Social Media might make you nervous.
You’re not alone.
At one particular job I started, I was very nervous.
They had high profile clients, more staff than I was used to, bigger offices – the works.
Everything that could make you walk into a role and doubt yourself.
Then I had to take over a client from another, more established member of the team who was moving on.
I was supplied with their ‘social media strategy’ and a monthly report.
I couldn’t even understand what I was looking at.
My eyes swam as a selection of different coloured dots appeared across more forms of graph and chart than I even knew existed.
Gulping with nerves, I turned to the account manager and said, “Is this what you need me to do?”
What happened next would make or break whether I had a career working in social media.
“No, man, I don’t know what the **** this means!”
There is a trend among some social media professionals to make things seems as complex and other-worldly as possible.
It’s probably not just a trend limited to people working in that field though.
I imagine that whatever sector you’re in, you’re aware of a few people determined to create a cloud of confusion around what they do.
As if not even being able to explain it makes them more rather than less valuable.
There are times when I feel guilty about the impression that the whole social media industry has given to Marketing and PR people from a traditional background.
Seeing people with years of experience say that they “just don’t get” social media doesn’t make me jump for joy and wonder how much of their previous role I can snap up.
It makes me want to sit them down and point out that they were already doing what I’m doing while I was still trying to push toy dinosaurs into electrical sockets.
What am I trying to do?
Firstly, I’m trying to work out who the client’s target market is and what it is that the client actually wants them to do.
Something people probably once set out to consider with ink and quill.
Then I need to work out where I can actually reach those people.
Where are they going?
What are they doing?
What are they interested in?
Just like people once had to work out which tavern to put up a poster in, I need to work out where people can actually be reached by what I want to say.
And I need to work out what tone and format of message is most likely to bring about the effect I desire.

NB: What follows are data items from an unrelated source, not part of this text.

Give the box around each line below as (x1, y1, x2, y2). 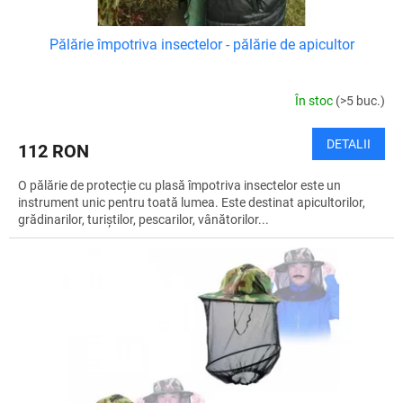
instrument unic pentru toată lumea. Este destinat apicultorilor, (18, 194, 365, 210)
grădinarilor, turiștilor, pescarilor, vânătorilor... (18, 211, 269, 227)
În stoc (295, 94, 336, 109)
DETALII (327, 136, 371, 151)
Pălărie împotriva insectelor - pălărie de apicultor (49, 35, 354, 53)
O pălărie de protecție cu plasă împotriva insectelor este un (18, 177, 341, 193)
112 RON (18, 139, 89, 162)
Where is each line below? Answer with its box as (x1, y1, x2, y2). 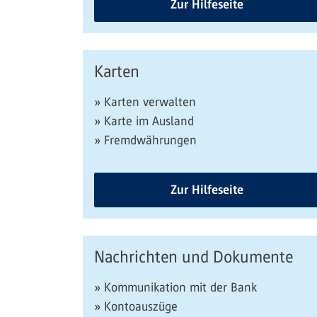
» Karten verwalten (94, 95, 196, 109)
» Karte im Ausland (94, 114, 194, 128)
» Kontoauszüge (94, 299, 178, 313)
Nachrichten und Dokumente (94, 248, 293, 266)
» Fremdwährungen (94, 133, 197, 147)
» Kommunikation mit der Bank (94, 280, 257, 294)
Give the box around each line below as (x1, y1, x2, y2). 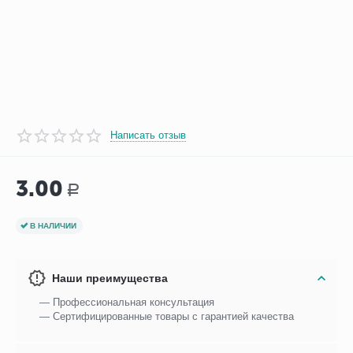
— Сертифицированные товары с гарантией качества (39, 310, 295, 323)
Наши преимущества (52, 272, 169, 285)
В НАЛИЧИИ (30, 221, 77, 230)
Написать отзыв (110, 128, 187, 141)
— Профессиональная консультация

Of course, the groundbreaking, amazing, never-happened-before aspect to social media is that it lends itself to conversation.
It’s never happened before… so long as you don’t count salespeople.
The ones that would go to where they knew the right people would be.
And would engage them in discussion.
Striking up a conversation in a friendly but professional tone.
Establishing some rapport.
Getting a sense of what the person they were talking to actually responded to, what they wanted and what they needed.
Not trying to start that conversation in an overtly sales-driven manner because it would only lose trust and actually damage the chances of a sale.
Instead, focusing on making a positive impression that might lead to a transaction there and then, or may lead to one further down the line.
A transaction that, either way, might not have come about without that initial contact being made.
Now tell me – am I describing a traditional salesperson or am I describing a social media community manager?
When I meet people from traditional sales backgrounds who feel like the world has changed and that they’re out of place now, that’s not a myth I want to perpetuate.
Instead, I want to learn from them.
If they’re older than me then they’ve got more experience of life than me.
More experience of human reactions.
More experience of establishing relationships.
More experience of doing what I’m actually meant to be doing.
Here’s something that a lot of people in my line of work don’t want to admit.
Social media is just a group of channels.
Channels come and go.
“But we’ve got YouTube!”
You mean TV/Cinema?
“You can draw things on your face on Snapchat!”
Give a teenage boy from any stage of the last 100 years a pen and a picture of someone’s face – even their own – then await the inevitable.
“But, but… Instagram!”
Now get over your own sense of generational superiority.
There will always be ‘the next big thing’.
The audience/market are the constant.
Humans are the constant.
I work in social media.
I enjoy working in social media.
But my core skill is reaching people.
Before social media, I’d already done that via TV, Radio, newspaper and magazine.
I was once asked in a job interview if I was a fan of tech.
I said that I was if it was something that helped me to reach people.
But that I wasn’t a fan of tech for tech’s sake.
I don’t find “the next big thing” exciting.
Because “the next big thing” only exists in the eye of the person calling it that.
What I find exciting is the “the most useful thing for reaching people”.
But that doesn’t sound quite so sexy, does it?
What some of us don’t want anyone else to know is that our job is very simple.
That it should be simple.
And that we should be encouraged to keep it simple.
I love the work and thinking of Dave Trott, a legendary copywriter who is both hugely talented and experienced, yet always stresses the importance of keeping things simple.
He often quotes the great Bill Bernbach in relation to this.
What’s important are “Simple, timeless, human truths.”
I don’t think any channel will ever supersede those.